Oleh: Andi Nur Faizah

Wajah anggota Perempuan Kobher tampak antusias. Beberapa anggotanya adalah perempuan yang biasanya beraktivitas di rumah dengan urusan domestik, mereka sangat minim bersosialisasi. Adanya kegiatan produktif bersama ibu-ibu Perempuan Kobher menumbuhkan harapan dan semangat baru. Perempuan Kobher hadir di tengah kosongnya kegiatan produktif perempuan di Desa Matanair, Kecamatan Rubaru, Sumenep, Madura. Para perempuan juga umumnya tidak mengikuti kelompok ataupun organisasi lainnya yang menjadi ruang perjumpaan.

Perempuan Kobher dibentuk dengan kata ‘kobher’ yang dalam bahasa Madura memiliki makna sempat dan semangat. Kobher juga singkatan dari kelompok ibu-ibu cerdas. Harapannya, perempuan dapat memiliki kesempatan dan komitmen yang tinggi untuk mengikuti kegiatan yang ada di kelompok. Nama Kobher juga terinspirasi dari kata-kata Man jadda wajada yang berarti ‘barang siapa yang bersungguh-sungguh, maka ia akan mendapatkan–nya’. Makna inilah yang menjadi spirit bagi Perempuan Kobher dalam menjalankan kegiatannya di tengah keterbatasan yang ada.

Perempuan Kobher diinisiasi sejak 2017. Awalnya jumlah anggotanya sekitar 40 hingga 50 orang. Namun ada anggota yang tidak diizinkan suami dan ada pula yang meninggal dunia, sehingga jumlahnya lambat laun berkurang. Kini anggota Perempuan Kobher berjumlah 35 orang dengan rentang usia antara 20 hingga 45 tahun. Ada yang bekerja sebagai petani, guru Taman Kanak-kanak (TK), penjual nasi, penjual kripik tempe, penjual pentol tahu, maupun ibu rumah tangga.

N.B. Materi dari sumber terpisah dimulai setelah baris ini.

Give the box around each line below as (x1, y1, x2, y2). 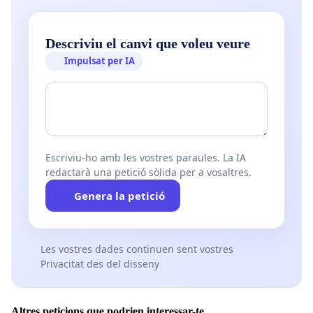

Kegiatan rutin Perempuan Kobher dilakukan setiap hari Minggu pukul 15.30 sore. Agendanya yakni membaca Selawat Nariyah dan kemudian dilanjutkan dengan diskusi tematik. Topik diskusi disesuaikan dengan kebutuhan para anggota, misalnya tentang pengelolaan keuangan keluarga, membangun keluarga sakinah, pencegahan kawin anak, dan sebagainya. Adapun kegiatan lainnya yaitu arisan, diskusi bedah majalah Swara Rahima, serta aktivitas seni seperti melantunkan selawat. Perempuan Kobher juga mendirikan Sekolah Perempuan pada 2018 dengan dukungan AMAN Indonesia. Beberapa kegiatannya adalah pelatihan untuk fasilitator Sekolah Perempuan serta pengembangan modul yang menjadi pegangan kegiatan.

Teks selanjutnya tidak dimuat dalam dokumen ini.